8. Conventions

8.1. Standard Machine Names

The following machine names are suggested:

  • aug

  • ftu

  • iter

  • jet

  • mast

  • tcv

  • tore_supra

  • west

8.2. Physics Conventions

The EU-IM-TF has agreed on a variety of conventions to facilitate the integration of the code modules across EFDA. In the following the most important conventions are explained in detail to remove confusion and avoid ambiguity. For more physical detail than that represented here see F Hinton and R Hazeltine, Rev Mod Phys 48 (1976) 239-308, or R Hazeltine and J Meiss, Plasma Confinement (Addison-Wesley, 1992).

8.2.1. Coordinate System

There are generally two choices for defining a right-handed coordinate system in a toroidal geometry with the following coordinates:

  • major radius R

  • vertical heights Z

  • toroidal angle \(\phi\)

Remaining consistent with ITER, the EU-IM-TF has chosen to adopt the right-handed system

\[(R, \phi, Z)\]

i.e. R is to the right, Z is upwards, and \(\phi\) points into the plane on the right-hand side of the torus (i.e. mathematically positive). Looking from above, the toroidal angle is counter-clockwise, i.e. mathematically positive.

The following figures demonstrate the orientation of the toroidal angle \(\phi\) and the poloidal angle \(\theta\):





8.2.2. Representation of the Magnetic Field and Current

Generally, the magnetic field is described in terms of two scalar fields as it is divergence free. If the field is also axisymmetric then MHD equilibrium demands these are functions of each other. In the EU-IM-TF the relevant quantities are \(F_{{\rm dia}}\) and \(\Psi\) and the representation is

\[{\bf B} = F_{{\rm dia}} \nabla \phi +(2\pi)^{-1} \nabla \Psi \times \nabla \phi\]

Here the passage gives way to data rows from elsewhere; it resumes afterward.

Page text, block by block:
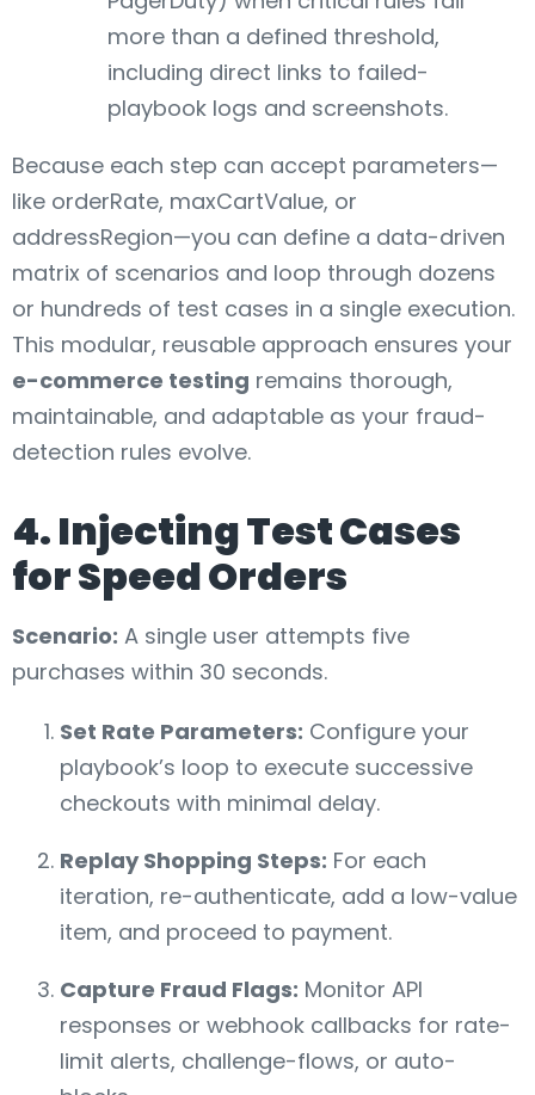
more than a defined threshold,
including direct links to failed-
playbook logs and screenshots.
Because each step can accept parameters—
like orderRate, maxCartValue, or
addressRegion—you can define a data-driven
matrix of scenarios and loop through dozens
or hundreds of test cases in a single execution.
This modular, reusable approach ensures your
e-commerce testing remains thorough,
maintainable, and adaptable as your fraud-
detection rules evolve.
4. Injecting Test Cases
for Speed Orders
Scenario: A single user attempts five
purchases within 30 seconds.
Set Rate Parameters: Configure your
playbook’s loop to execute successive
checkouts with minimal delay.
Replay Shopping Steps: For each
iteration, re-authenticate, add a low-value
item, and proceed to payment.
Capture Fraud Flags: Monitor API
responses or webhook callbacks for rate-
limit alerts, challenge-flows, or auto-
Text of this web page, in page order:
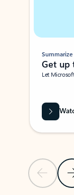
Previous
Summarize
Get up
Let
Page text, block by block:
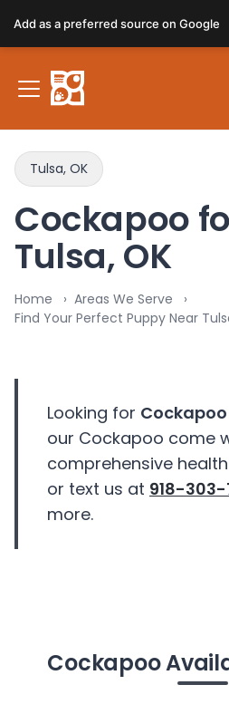
Tulsa, OK
Cockapoo
Tulsa, OK
Home
Areas We Serve
Find Your Perfect Puppy Near
Looking for Cockapoo
our Cockapoo come
comprehensive
or text us at 918-
more.
Cockapoo
Add as a preferred source on Google
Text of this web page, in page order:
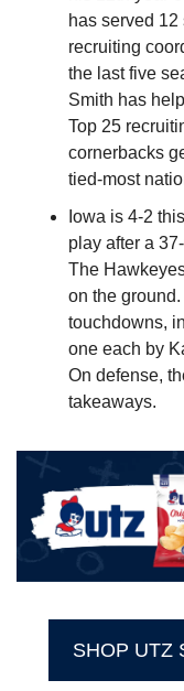
has served
recruiting
the last five
Smith has
Top 25
cornerbacks
tied-most
Iowa is 4-2
play after a
The
on the
touchdowns,
one each by
On defense,
takeaways.
SHOP UTZ
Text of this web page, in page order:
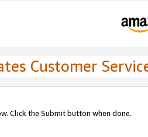
Customer
Click the Submit button when done.
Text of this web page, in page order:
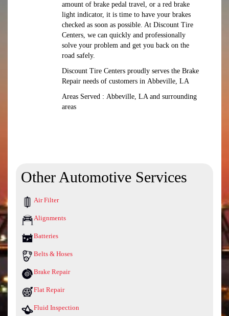
amount of brake pedal travel, or a red brake
light indicator, it is time to have your brakes
checked as soon as possible. At Discount Tire
Centers, we can quickly and professionally
solve your problem and get you back on the
road safely.
Discount Tire Centers proudly serves the Brake
Repair needs of customers in Abbeville, LA
Areas Served : Abbeville, LA and surrounding
areas
Other Automotive Services
Air Filter
Alignments
Batteries
Belts & Hoses
Brake Repair
Flat Repair
Fluid Inspection
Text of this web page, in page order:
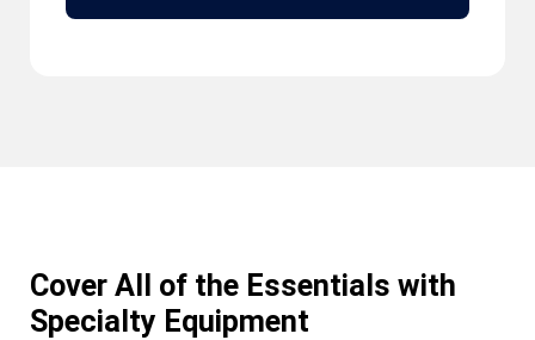
Cover All of the Essentials with
Specialty Equipment
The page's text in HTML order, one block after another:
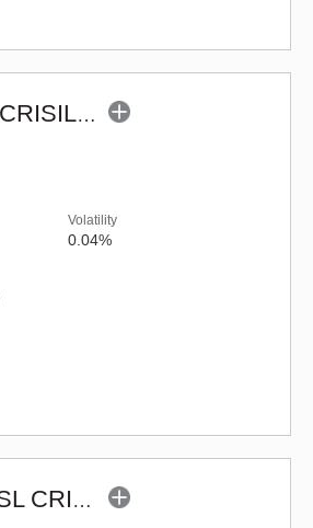
Mirae Asset CRISIL-IBX Financial Services 9-12 Months Debt Index Fund-Reg(G)
Volatility
0.04%
Aditya Birla SL CRISIL-IBX AAA Financial Services Index-Sep 2027 Fund-Reg (G)
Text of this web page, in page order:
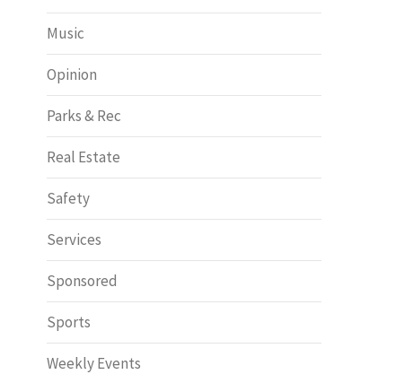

where the factor of \(2 \pi\) is to have \(\Psi\) one and the same with the poloidal flux in Webers (see below).

The current given by Ampere’s law is

\[\mu_0 {\bf J} = \nabla F_{{\rm dia}} \times \nabla \phi - (2\pi)^{-1}(R^2 \nabla \cdot R^{-2} \nabla \Psi) \nabla \phi\]

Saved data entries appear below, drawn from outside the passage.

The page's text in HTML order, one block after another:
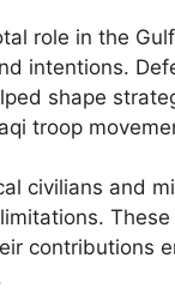
role in the
intentions.
shape
troop
civilians and
contributions
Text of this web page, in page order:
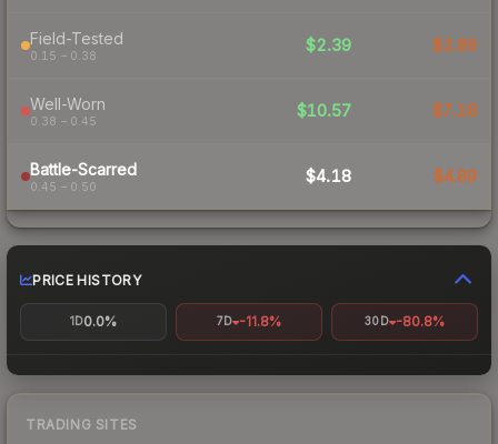
Field-Tested
0.15 – 0.38
$2.39 $2.89
Well-Worn
0.38 – 0.45
$10.57 $7.18
Battle-Scarred
0.45 – 0.50
$4.18 $4.89
PRICE HISTORY
1D0.0% 7D -11.8% 30D -80.8%
TRADING SITES
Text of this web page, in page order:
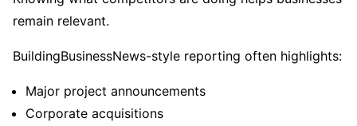
remain relevant.
BuildingBusinessNews-style reporting often highlights:
Major project announcements
Corporate acquisitions
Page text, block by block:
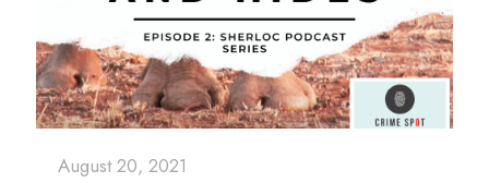
August 20, 2021
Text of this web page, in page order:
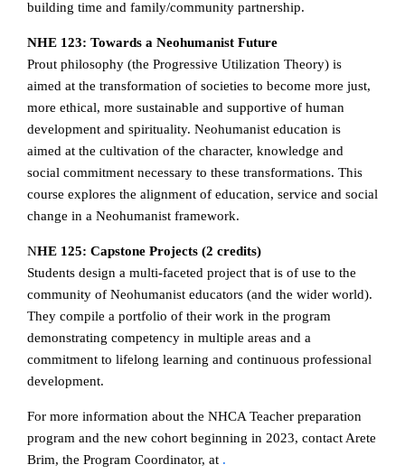
building time and family/community partnership.
NHE 123: Towards a Neohumanist Future
Prout philosophy (the Progressive Utilization Theory) is
aimed at the transformation of societies to become more just,
more ethical, more sustainable and supportive of human
development and spirituality. Neohumanist education is
aimed at the cultivation of the character, knowledge and
social commitment necessary to these transformations. This
course explores the alignment of education, service and social
change in a Neohumanist framework.
NHE 125: Capstone Projects (2 credits)
Students design a multi-faceted project that is of use to the
community of Neohumanist educators (and the wider world).
They compile a portfolio of their work in the program
demonstrating competency in multiple areas and a
commitment to lifelong learning and continuous professional
development.
For more information about the NHCA Teacher preparation
program and the new cohort beginning in 2023, contact Arete
Brim, the Program Coordinator, at .
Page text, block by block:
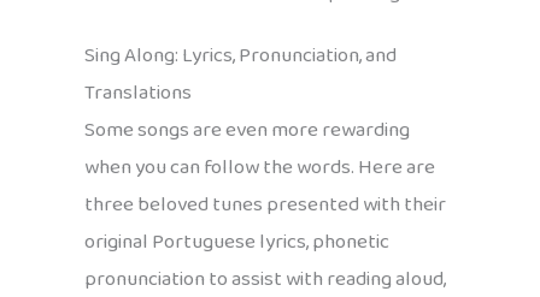
Sing Along: Lyrics, Pronunciation, and
Translations
Some songs are even more rewarding
when you can follow the words. Here are
three beloved tunes presented with their
original Portuguese lyrics, phonetic
pronunciation to assist with reading aloud,
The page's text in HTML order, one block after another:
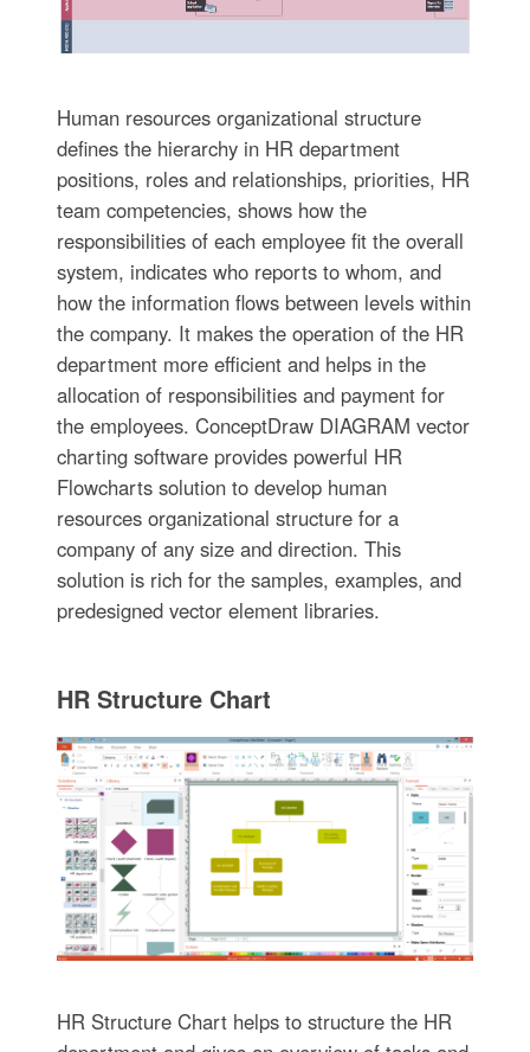
Human resources organizational structure
defines the hierarchy in HR department
positions, roles and relationships, priorities, HR
team competencies, shows how the
responsibilities of each employee fit the overall
system, indicates who reports to whom, and
how the information flows between levels within
the company. It makes the operation of the HR
department more efficient and helps in the
allocation of responsibilities and payment for
the employees. ConceptDraw DIAGRAM vector
charting software provides powerful HR
Flowcharts solution to develop human
resources organizational structure for a
company of any size and direction. This
solution is rich for the samples, examples, and
predesigned vector element libraries.
HR Structure Chart
HR Structure Chart helps to structure the HR
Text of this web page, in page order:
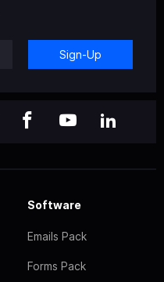
Sign-Up
Software
Emails Pack
Forms Pack
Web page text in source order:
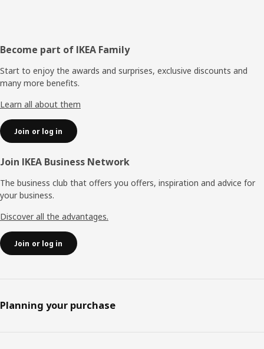
Footer
Become part of IKEA Family
Start to enjoy the awards and surprises, exclusive discounts and
many more benefits.
Learn all about them
Join or log in
Join IKEA Business Network
The business club that offers you offers, inspiration and advice for
your business.
Discover all the advantages.
Join or log in
Planning your purchase
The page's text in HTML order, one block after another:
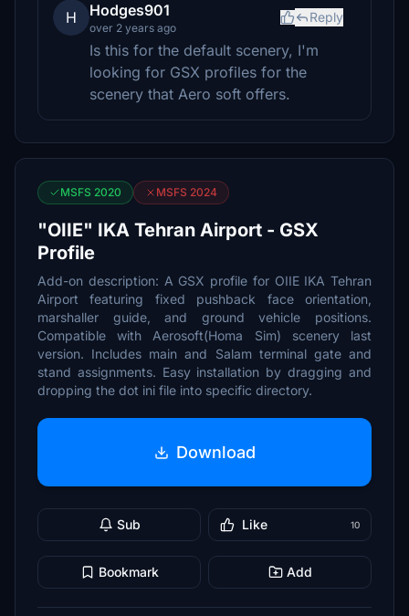
H Hodges901
over 2 years ago
Reply
Is this for the default scenery, I'm
looking for GSX profiles for the
scenery that Aero soft offers.
MSFS 2020 MSFS 2024
"OIIE" IKA Tehran Airport - GSX
Profile
Add-on description: A GSX profile for OIIE IKA Tehran
Airport featuring fixed pushback face orientation,
marshaller guide, and ground vehicle positions.
Compatible with Aerosoft(Homa Sim) scenery last
version. Includes main and Salam terminal gate and
stand assignments. Easy installation by dragging and
dropping the dot ini file into specific directory.
Download
Sub Like 10
Bookmark Add
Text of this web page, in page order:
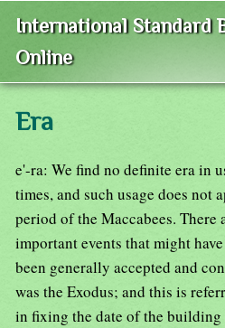
International Standard
Online
Era
e'-ra: We find no definite era in
times, and such usage does not
period of the Maccabees. There
important events that might
been generally accepted and
was the Exodus; and this is
in fixing the date of the
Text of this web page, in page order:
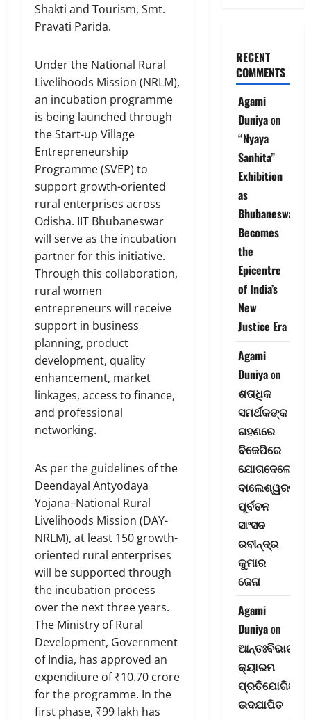
Shakti and Tourism, Smt.
Pravati Parida.
Under the National Rural
Livelihoods Mission (NRLM),
an incubation programme
is being launched through
the Start-up Village
Entrepreneurship
Programme (SVEP) to
support growth-oriented
rural enterprises across
Odisha. IIT Bhubaneswar
will serve as the incubation
partner for this initiative.
Through this collaboration,
rural women
entrepreneurs will receive
support in business
planning, product
development, quality
enhancement, market
linkages, access to finance,
and professional
networking.
As per the guidelines of the
Deendayal Antyodaya
Yojana–National Rural
Livelihoods Mission (DAY-
NRLM), at least 150 growth-
oriented rural enterprises
will be supported through
the incubation process
over the next three years.
The Ministry of Rural
Development, Government
of India, has approved an
expenditure of ₹10.70 crore
for the programme. In the
first phase, ₹99 lakh has
RECENT
COMMENTS
Agami
Duniyaon
“Nyaya
Sanhita”
Exhibition
as
Bhubaneswar
Becomes
the
Epicentre
of India’s
New
Justice Era
Agami
Duniyaon
ଶତାଧିକ
ସମର୍ଥକଙ୍କ
ଗହଣରେ
ବିଜେପିରେ
ଯୋଗଦେଲେ
ବାଲେଶ୍ୱରର
ପୂର୍ବତନ
ସାଂସଦ
ରବୀନ୍ଦ୍ର
କୁମାର
ଜେନା
Agami
Duniyaon
ଆନ୍ତଃବିଭାଗୀୟ
କ୍ୟାରମ
ପ୍ରତିଯୋଗିତା-
ଉଦଯାପିତ

The respective covariant toroidal components are useful forms:

\[B_\phi =F_{{\rm dia}} \qquad \qquad \mu_0 J_\phi = - (2\pi)^{-1}(R^2 \nabla\cdot R^{-2} \nabla \Psi)\]

where the latter is often expressed in terms of the “delta-star” operator, \(\Delta^* = R^2 \nabla \cdot R^{-2} \nabla\). These are not the toroidal field and current but the toroidal field and current multiplied by \(R\) respectively. The total plasma current \(I_p\) is the integral of \(J_{\phi} / R\) over the poloidal cross section (usually, but not always, over the closed flux surface region only).

8.2.3. Poloidal and Toroidal Fluxes

The toroidal flux \(\Phi\) is the integral of \(B_{\phi} / R\) over the region enclosed by the flux surface. Due to axisymmetry it is also a volume integral

\[\Phi = \oint d^3V (2 \pi R^2)^{-1} F_{{\rm dia}}\]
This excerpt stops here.